▶ _Records provided_:
----
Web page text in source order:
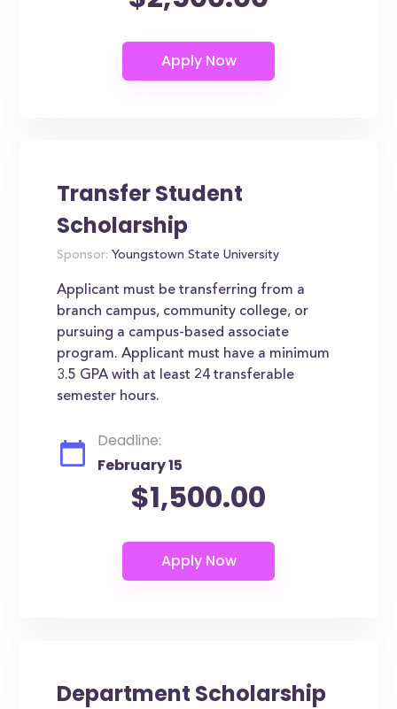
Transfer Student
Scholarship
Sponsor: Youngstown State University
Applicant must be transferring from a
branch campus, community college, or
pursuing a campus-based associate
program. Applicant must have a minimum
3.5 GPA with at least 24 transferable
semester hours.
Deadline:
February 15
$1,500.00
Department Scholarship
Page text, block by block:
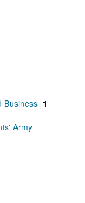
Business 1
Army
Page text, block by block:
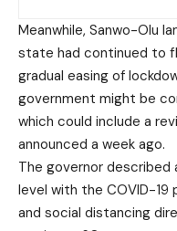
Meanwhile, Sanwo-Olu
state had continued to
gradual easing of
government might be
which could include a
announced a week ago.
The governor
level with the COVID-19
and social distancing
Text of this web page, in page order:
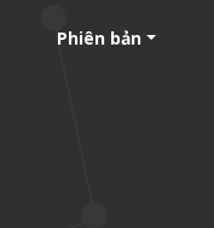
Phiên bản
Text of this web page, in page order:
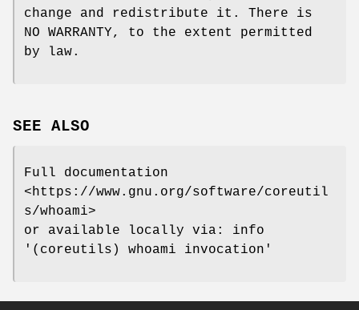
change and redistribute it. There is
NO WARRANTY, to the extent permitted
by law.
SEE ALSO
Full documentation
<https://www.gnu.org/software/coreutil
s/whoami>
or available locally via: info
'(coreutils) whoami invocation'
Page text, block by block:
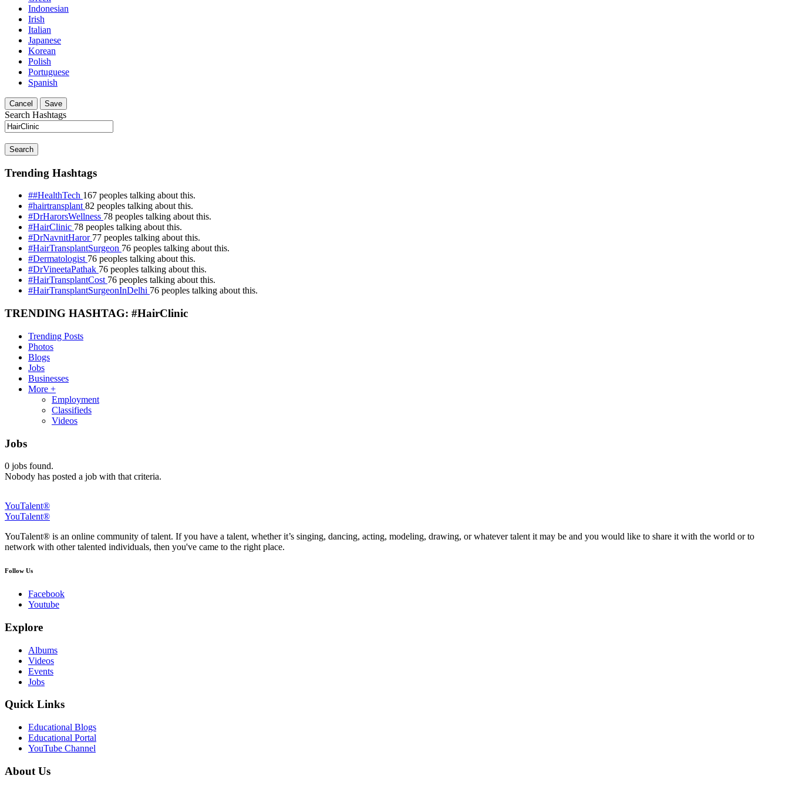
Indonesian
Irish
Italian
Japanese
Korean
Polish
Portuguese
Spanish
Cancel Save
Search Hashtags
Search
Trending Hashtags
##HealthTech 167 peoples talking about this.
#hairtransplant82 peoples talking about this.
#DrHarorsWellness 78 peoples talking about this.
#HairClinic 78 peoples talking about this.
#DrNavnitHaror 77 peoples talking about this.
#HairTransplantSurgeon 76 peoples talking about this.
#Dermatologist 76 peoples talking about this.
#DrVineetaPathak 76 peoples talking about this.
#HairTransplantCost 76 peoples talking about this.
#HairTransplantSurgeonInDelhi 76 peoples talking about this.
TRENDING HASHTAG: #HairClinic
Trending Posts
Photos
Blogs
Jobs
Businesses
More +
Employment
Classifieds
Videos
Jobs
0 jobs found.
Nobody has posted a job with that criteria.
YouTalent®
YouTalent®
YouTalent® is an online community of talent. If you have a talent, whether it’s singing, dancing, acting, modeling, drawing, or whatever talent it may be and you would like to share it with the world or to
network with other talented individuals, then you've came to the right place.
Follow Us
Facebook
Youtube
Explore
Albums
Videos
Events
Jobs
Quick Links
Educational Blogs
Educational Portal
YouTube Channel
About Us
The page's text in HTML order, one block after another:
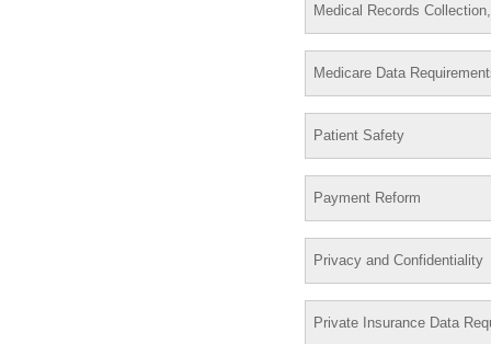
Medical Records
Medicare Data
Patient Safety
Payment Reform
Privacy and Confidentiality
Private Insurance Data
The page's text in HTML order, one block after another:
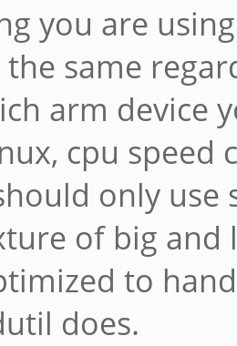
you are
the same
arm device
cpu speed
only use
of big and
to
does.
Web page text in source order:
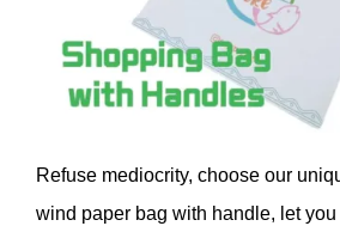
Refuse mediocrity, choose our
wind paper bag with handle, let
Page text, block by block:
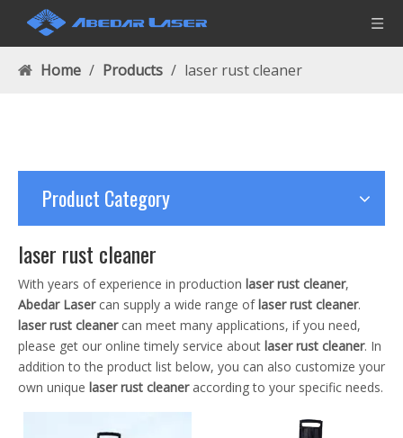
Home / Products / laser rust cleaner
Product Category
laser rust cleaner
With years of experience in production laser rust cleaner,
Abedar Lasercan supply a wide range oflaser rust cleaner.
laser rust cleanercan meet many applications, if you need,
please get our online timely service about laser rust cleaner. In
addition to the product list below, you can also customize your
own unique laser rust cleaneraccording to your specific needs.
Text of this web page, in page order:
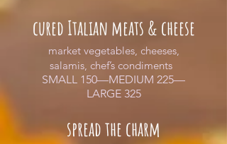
----
▶ _Task details_: Write out the material above exactly, and omit the pictures it holds.

▶ _Problem solution_:
Web page text in source order:
Transfer Student
Scholarship
Sponsor: Youngstown State University
Applicant must be transferring from a
branch campus, community college, or
pursuing a campus-based associate
program. Applicant must have a minimum
3.5 GPA with at least 24 transferable
semester hours.
Deadline:
February 15
$1,500.00
Department Scholarship
Page text, block by block:
Business 1
Army
Page text, block by block:
Meanwhile, Sanwo-Olu
state had continued to
gradual easing of
government might be
which could include a
announced a week ago.
The governor
level with the COVID-19
and social distancing
Text of this web page, in page order:
Phiên bản
Text of this web page, in page order:
change and redistribute it. There is
NO WARRANTY, to the extent permitted
by law.
SEE ALSO
Full documentation
<https://www.gnu.org/software/coreutil
s/whoami>
or available locally via: info
'(coreutils) whoami invocation'
Page text, block by block:
Indonesian
Irish
Italian
Japanese
Korean
Polish
Portuguese
Spanish
Cancel Save
Search Hashtags
Search
Trending Hashtags
##HealthTech 167 peoples talking about this.
#hairtransplant82 peoples talking about this.
#DrHarorsWellness 78 peoples talking about this.
#HairClinic 78 peoples talking about this.
#DrNavnitHaror 77 peoples talking about this.
#HairTransplantSurgeon 76 peoples talking about this.
#Dermatologist 76 peoples talking about this.
#DrVineetaPathak 76 peoples talking about this.
#HairTransplantCost 76 peoples talking about this.
#HairTransplantSurgeonInDelhi 76 peoples talking about this.
TRENDING HASHTAG: #HairClinic
Trending Posts
Photos
Blogs
Jobs
Businesses
More +
Employment
Classifieds
Videos
Jobs
0 jobs found.
Nobody has posted a job with that criteria.
YouTalent®
YouTalent®
YouTalent® is an online community of talent. If you have a talent, whether it’s singing, dancing, acting, modeling, drawing, or whatever talent it may be and you would like to share it with the world or to
network with other talented individuals, then you've came to the right place.
Follow Us
Facebook
Youtube
Explore
Albums
Videos
Events
Jobs
Quick Links
Educational Blogs
Educational Portal
YouTube Channel
About Us
The page's text in HTML order, one block after another:
Medical Records
Medicare Data
Patient Safety
Payment Reform
Privacy and Confidentiality
Private Insurance Data
The page's text in HTML order, one block after another:
you are
the same
arm device
cpu speed
only use
of big and
to
does.
Web page text in source order:
Refuse mediocrity, choose our
wind paper bag with handle, let
Page text, block by block:
Home / Products / laser rust cleaner
Product Category
laser rust cleaner
With years of experience in production laser rust cleaner,
Abedar Lasercan supply a wide range oflaser rust cleaner.
laser rust cleanercan meet many applications, if you need,
please get our online timely service about laser rust cleaner. In
addition to the product list below, you can also customize your
own unique laser rust cleaneraccording to your specific needs.
Text of this web page, in page order:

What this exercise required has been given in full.